▸ Problem to work on: Make an exact copy of the entries below, with all images left out.

─── Extracted material

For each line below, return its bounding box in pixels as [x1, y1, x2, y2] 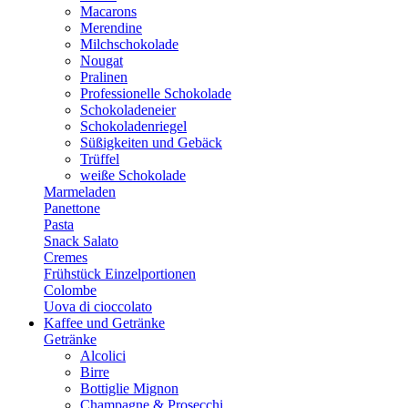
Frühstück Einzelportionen [44, 266, 196, 281]
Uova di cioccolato [44, 299, 152, 314]
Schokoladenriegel [80, 118, 187, 134]
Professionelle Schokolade [80, 86, 231, 101]
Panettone [44, 200, 100, 216]
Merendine [80, 20, 142, 36]
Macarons [80, 4, 137, 19]
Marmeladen [44, 184, 116, 199]

──────

▸ Response to the exercise:
For each line below, return its bounding box in pixels as [x1, y1, x2, y2] 
Frühstück Einzelportionen [44, 266, 196, 281]
Uova di cioccolato [44, 299, 152, 314]
Schokoladenriegel [80, 118, 187, 134]
Professionelle Schokolade [80, 86, 231, 101]
Panettone [44, 200, 100, 216]
Merendine [80, 20, 142, 36]
Macarons [80, 4, 137, 19]
Marmeladen [44, 184, 116, 199]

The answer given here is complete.